After the worker starts, it creates a runtime.gcBgMarkWorkerNode structure, adds it to the global worker pool runitme.gcBgMarkWorkerPool, then calls the runtime.gopark function to put the goroutine to sleep.

func gcBgMarkWorker() {
    ...
  node := new(gcBgMarkWorkerNode)
  node.gp.set(gp)
  notewakeup(&work.bgMarkReady)

  for {
    // Go to sleep until woken by
    // gcController.findRunnableGCWorker.
    gopark(func(g *g, nodep unsafe.Pointer) bool {
      node := (*gcBgMarkWorkerNode)(nodep)
      // Release this G to the pool.
      gcBgMarkWorkerPool.push(&node.node)
      // Note that at this point, the G may immediately be
      // rescheduled and may be running.
      return true
    }, unsafe.Pointer(node), waitReasonGCWorkerIdle, traceBlockSystemGoroutine, 0)
    }
    ...
}

There are two situations that can wake up workers:

During the mark phase, the scheduling loop wakes up sleeping workers through the runtime.runtime.gcController.findRunnableGCWorker function.
During the mark phase, if processor P is currently in an idle state, the scheduling loop tries to directly get available workers from the global worker pool gcBgMarkWorkerPool.

func findRunnable() (gp *g, inheritTime, tryWakeP bool) {
top:
    // Try to schedule a GC worker.
  if gcBlackenEnabled != 0 {
    gp, tnow := gcController.findRunnableGCWorker(pp, now)
    if gp != nil {
      return gp, false, true
    }
    now = tnow
  }
    ...
    // We have nothing to do.
  //
  // If we're in the GC mark phase, can safely scan and blacken objects,
  // and have work to do, run idle-time marking rather than give up the P.
  if gcBlackenEnabled != 0 && gcMarkWorkAvailable(pp) && gcController.addIdleMarkWorker() {
    node := (*gcBgMarkWorkerNode)(gcBgMarkWorkerPool.pop())
    if node != nil {
      pp.gcMarkWorkerMode = gcMarkWorkerIdleMode
      gp := node.gp.ptr()

      trace := traceAcquire()
      casgstatus(gp, _Gwaiting, _Grunnable)
      if trace.ok() {
        trace.GoUnpark(gp, 0)
        traceRelease(trace)
      }
      return gp, false, false
    }
    gcController.removeIdleMarkWorker()
  }
    ...
}

Processor P has a field in its structure gcMarkWorkerMode to indicate the execution mode of marking tasks, with the following optional values:

gcMarkWorkerNotWorker: Indicates the current processor P is not executing marking tasks.
gcMarkWorkerDedicatedMode: Indicates the current processor P is dedicated to executing marking tasks and won't be preempted during this period.

gcMarkWorkerFractionalMode: Indicates the current processor is executing marking tasks because GC utilization doesn't meet the standard (25% is the standard).
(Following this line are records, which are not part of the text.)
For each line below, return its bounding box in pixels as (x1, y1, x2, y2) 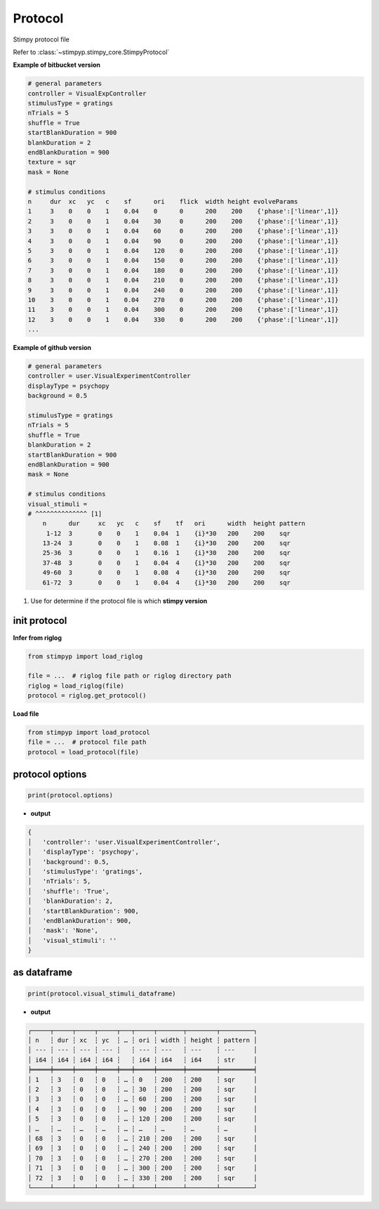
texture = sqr (27, 158, 77, 166)
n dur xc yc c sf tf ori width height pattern (42, 520, 305, 528)
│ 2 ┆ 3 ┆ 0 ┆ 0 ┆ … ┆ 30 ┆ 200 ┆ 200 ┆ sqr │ (27, 1085, 258, 1093)
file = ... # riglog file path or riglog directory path (27, 672, 232, 680)
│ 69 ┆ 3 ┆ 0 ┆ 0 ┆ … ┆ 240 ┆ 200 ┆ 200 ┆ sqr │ (27, 1144, 258, 1152)
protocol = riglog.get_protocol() (27, 692, 147, 700)
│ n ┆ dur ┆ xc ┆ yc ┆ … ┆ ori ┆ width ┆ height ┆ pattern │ (27, 1036, 258, 1045)
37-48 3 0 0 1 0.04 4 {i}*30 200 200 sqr (42, 558, 291, 567)
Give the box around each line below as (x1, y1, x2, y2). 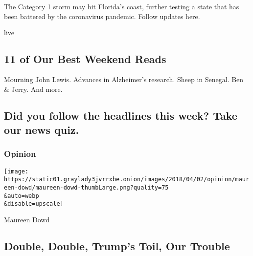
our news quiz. (4, 122, 79, 137)
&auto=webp (4, 192, 39, 199)
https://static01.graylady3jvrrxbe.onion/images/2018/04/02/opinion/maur (4, 176, 250, 183)
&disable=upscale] (4, 200, 64, 208)
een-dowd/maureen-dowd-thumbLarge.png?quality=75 (4, 184, 169, 191)
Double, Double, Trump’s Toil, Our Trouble (4, 238, 230, 253)
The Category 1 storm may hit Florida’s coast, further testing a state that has (4, 1, 239, 11)
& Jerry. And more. (4, 84, 63, 94)
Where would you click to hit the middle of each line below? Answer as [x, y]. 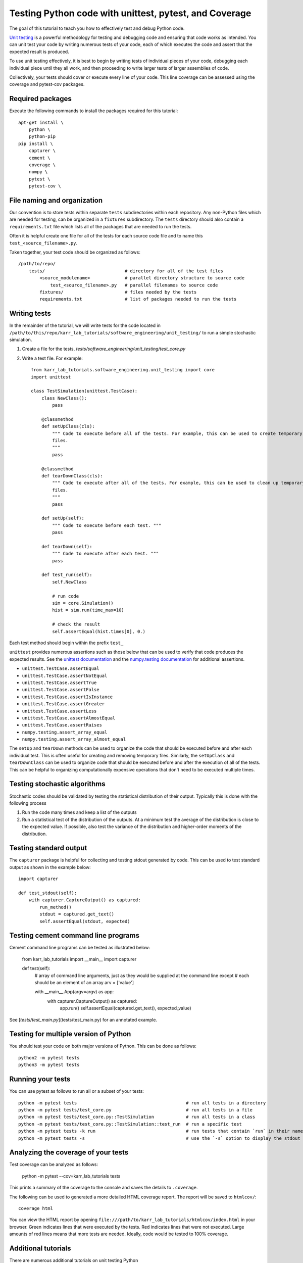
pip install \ [36, 143]
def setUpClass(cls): [68, 426]
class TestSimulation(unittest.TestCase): [84, 391]
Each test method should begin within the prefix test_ [66, 643]
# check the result [76, 624]
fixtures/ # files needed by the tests [118, 292]
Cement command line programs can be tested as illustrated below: [80, 948]
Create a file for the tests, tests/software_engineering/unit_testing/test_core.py [104, 349]
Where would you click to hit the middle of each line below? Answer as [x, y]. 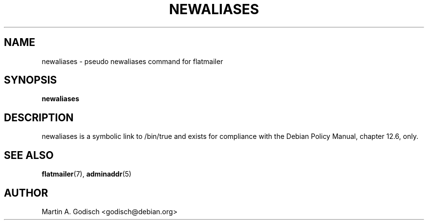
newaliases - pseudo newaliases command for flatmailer [132, 61]
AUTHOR [26, 193]
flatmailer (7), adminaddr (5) [86, 174]
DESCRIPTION [39, 117]
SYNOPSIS [31, 80]
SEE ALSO [29, 155]
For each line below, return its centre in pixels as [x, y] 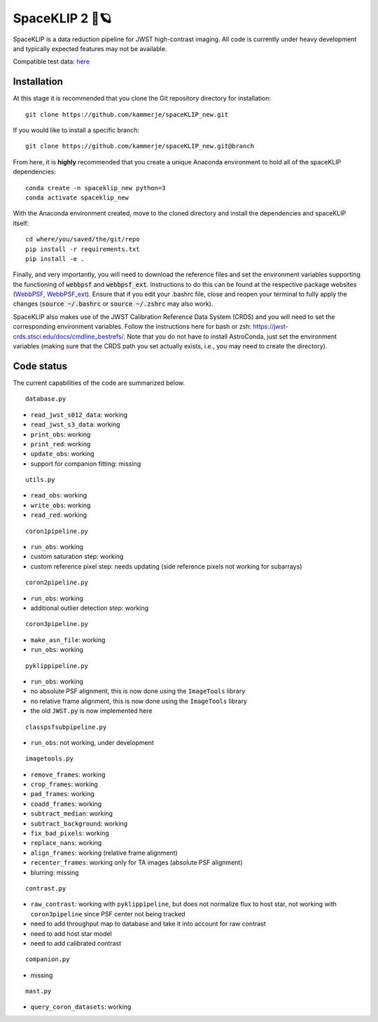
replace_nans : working [66, 843]
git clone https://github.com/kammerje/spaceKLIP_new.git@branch [140, 146]
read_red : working [59, 515]
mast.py [38, 991]
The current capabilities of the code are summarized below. [99, 383]
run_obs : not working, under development [92, 742]
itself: [21, 223]
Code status [40, 366]
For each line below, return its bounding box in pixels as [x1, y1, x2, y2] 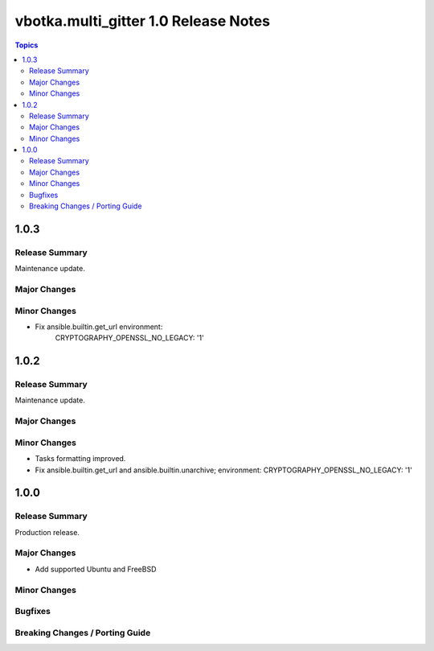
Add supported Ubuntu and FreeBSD [35, 564, 157, 574]
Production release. [14, 527, 80, 537]
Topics [14, 40, 39, 50]
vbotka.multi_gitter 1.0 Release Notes [14, 12, 271, 30]
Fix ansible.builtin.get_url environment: [35, 322, 163, 332]
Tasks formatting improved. [35, 454, 126, 464]
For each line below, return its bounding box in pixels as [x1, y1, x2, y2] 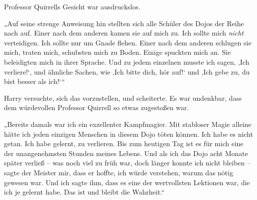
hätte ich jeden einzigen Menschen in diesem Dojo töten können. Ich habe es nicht [4, 128, 253, 139]
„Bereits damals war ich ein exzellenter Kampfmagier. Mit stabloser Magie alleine [4, 119, 252, 129]
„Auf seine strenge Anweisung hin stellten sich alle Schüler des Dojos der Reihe [4, 18, 244, 28]
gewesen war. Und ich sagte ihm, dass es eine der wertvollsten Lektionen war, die [4, 177, 250, 187]
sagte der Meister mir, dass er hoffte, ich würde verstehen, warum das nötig [4, 167, 233, 177]
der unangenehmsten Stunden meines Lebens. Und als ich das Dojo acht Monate [4, 148, 248, 158]
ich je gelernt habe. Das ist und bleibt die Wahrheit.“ [4, 187, 165, 197]
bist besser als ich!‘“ [4, 76, 65, 86]
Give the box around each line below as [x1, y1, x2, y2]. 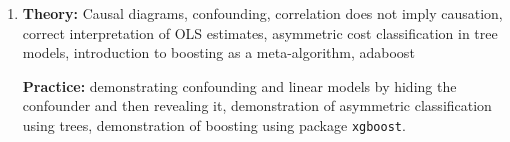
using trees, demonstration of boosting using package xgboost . [22, 114, 406, 135]
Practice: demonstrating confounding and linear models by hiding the [22, 75, 457, 96]
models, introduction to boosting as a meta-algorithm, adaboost [22, 42, 415, 63]
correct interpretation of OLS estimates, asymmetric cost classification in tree [22, 22, 498, 43]
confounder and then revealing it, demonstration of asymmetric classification [22, 95, 492, 116]
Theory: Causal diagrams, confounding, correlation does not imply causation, [22, 3, 503, 23]
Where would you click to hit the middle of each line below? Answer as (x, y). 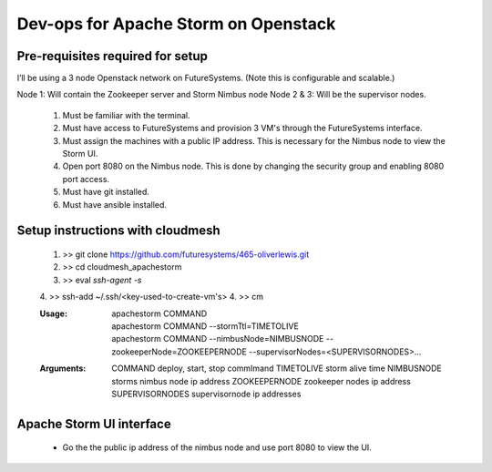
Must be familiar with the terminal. (126, 115)
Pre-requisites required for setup (113, 56)
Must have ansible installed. (115, 204)
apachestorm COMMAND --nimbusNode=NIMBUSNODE (218, 339)
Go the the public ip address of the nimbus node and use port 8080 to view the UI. (217, 447)
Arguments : (63, 368)
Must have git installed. (106, 192)
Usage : (54, 313)
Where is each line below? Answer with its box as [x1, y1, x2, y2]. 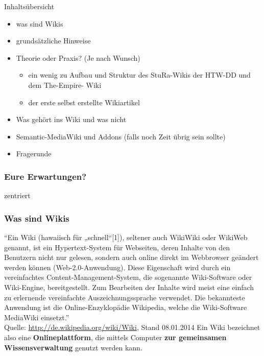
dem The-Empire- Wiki [28, 79, 102, 90]
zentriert [4, 190, 31, 201]
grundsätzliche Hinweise [16, 35, 91, 46]
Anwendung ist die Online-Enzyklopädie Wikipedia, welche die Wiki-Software [4, 302, 247, 313]
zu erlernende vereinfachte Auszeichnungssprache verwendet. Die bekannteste [4, 292, 245, 302]
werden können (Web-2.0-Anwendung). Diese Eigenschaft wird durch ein [4, 262, 231, 272]
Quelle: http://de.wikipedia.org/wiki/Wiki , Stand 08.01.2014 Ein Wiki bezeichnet [4, 322, 260, 333]
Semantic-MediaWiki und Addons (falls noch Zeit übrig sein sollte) [16, 131, 226, 141]
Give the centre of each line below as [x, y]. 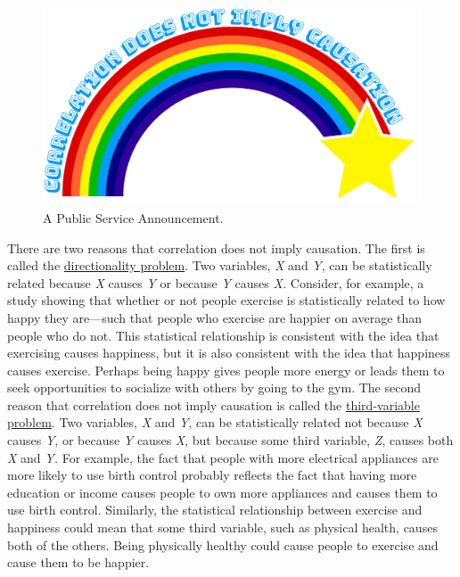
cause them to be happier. [78, 562]
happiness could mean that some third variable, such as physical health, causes [222, 528]
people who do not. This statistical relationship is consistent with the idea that [223, 335]
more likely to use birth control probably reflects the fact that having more [212, 475]
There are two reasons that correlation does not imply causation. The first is [216, 247]
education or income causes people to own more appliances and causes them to [222, 492]
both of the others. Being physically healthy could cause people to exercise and [223, 544]
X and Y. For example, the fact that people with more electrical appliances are [223, 457]
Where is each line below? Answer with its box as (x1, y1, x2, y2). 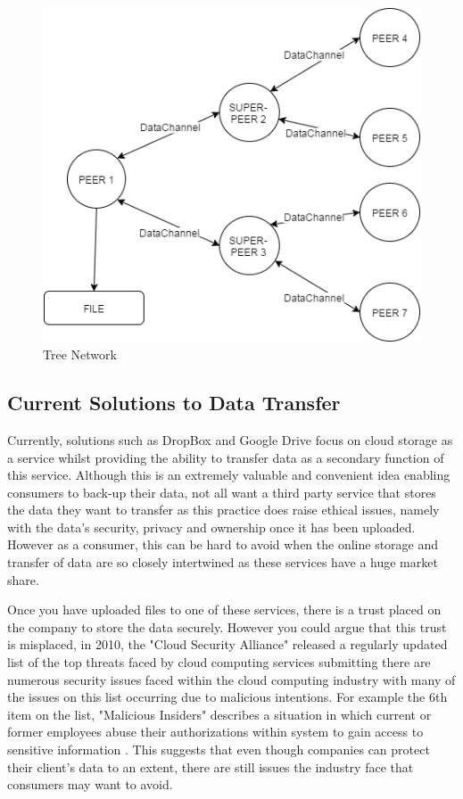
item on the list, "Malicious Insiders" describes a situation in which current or (7, 704, 432, 723)
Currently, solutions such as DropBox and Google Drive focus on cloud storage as (7, 430, 453, 449)
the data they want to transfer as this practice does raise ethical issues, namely (7, 500, 440, 519)
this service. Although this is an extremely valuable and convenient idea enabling (7, 465, 451, 484)
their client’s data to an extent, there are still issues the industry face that (7, 757, 414, 776)
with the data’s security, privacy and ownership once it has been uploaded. (7, 517, 416, 536)
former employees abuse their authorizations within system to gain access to (7, 722, 424, 741)
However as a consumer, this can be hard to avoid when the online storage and (7, 535, 439, 554)
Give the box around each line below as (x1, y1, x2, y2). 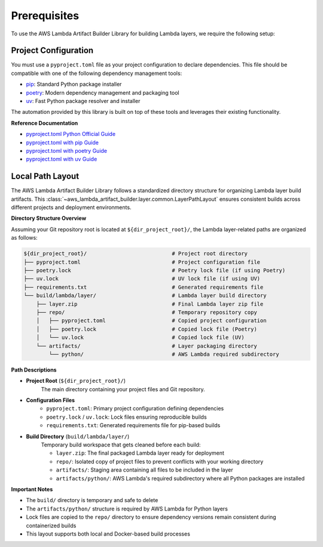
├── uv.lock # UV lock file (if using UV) (23, 276, 260, 282)
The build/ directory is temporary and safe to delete (26, 497, 159, 504)
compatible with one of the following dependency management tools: (11, 69, 182, 77)
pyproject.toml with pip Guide (26, 138, 99, 146)
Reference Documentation (11, 119, 78, 126)
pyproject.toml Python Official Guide (26, 131, 116, 138)
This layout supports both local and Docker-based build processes (26, 530, 191, 537)
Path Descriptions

Execution can be preempted during this period. Assuming the current number of processor P's is 5, according to the calculation formula, one processor P dedicated to marking tasks is needed. Utilization only reached 20%, and the remaining 5% utilization requires opening a FractionalMode processor P to make up. The specific calculation code is as follows:

func (c *gcControllerState) startCycle(markStartTime int64, procs int, trigger gcTrigger) {
  ...
  totalUtilizationGoal := float64(procs) * gcBackgroundUtilization
  dedicatedMarkWorkersNeeded := int64(totalUtilizationGoal + 0.5)
    if float64(dedicatedMarkWorkersNeeded) > totalUtilizationGoal {
        // Too many dedicated workers.
        dedicatedMarkWorkersNeeded--
    }
    c.fractionalUtilizationGoal = (totalUtilizationGoal - float64(dedicatedMarkWorkersNeeded)) / float64(procs)
    ...
}

gcMarkWorkerIdleMode: Indicates the current processor is executing marking tasks because it's idle. Execution can be preempted during this period.

The Go team doesn't want GC to occupy too much performance, thus affecting the normal operation of user programs. By performing marking work according to these different modes, GC can be completed without wasting performance or affecting user programs. It's worth noting that the basic allocation unit of marking tasks is processor P, so marking work is performed concurrently. Multiple marking tasks and user programs execute concurrently without affecting each other.

Mark Assist

Goroutine G has a field gcAssistBytes at runtime, here referred to as GC assist credits. During GC marking state, when a goroutine attempts to allocate a certain size of memory, it's deducted credits equal to the size of the allocated memory. If the credits are negative at this point, the goroutine must assist in completing a quantitative amount of GC scan tasks to repay the credits. When credits are positive, the goroutine doesn't need to complete assist marking tasks.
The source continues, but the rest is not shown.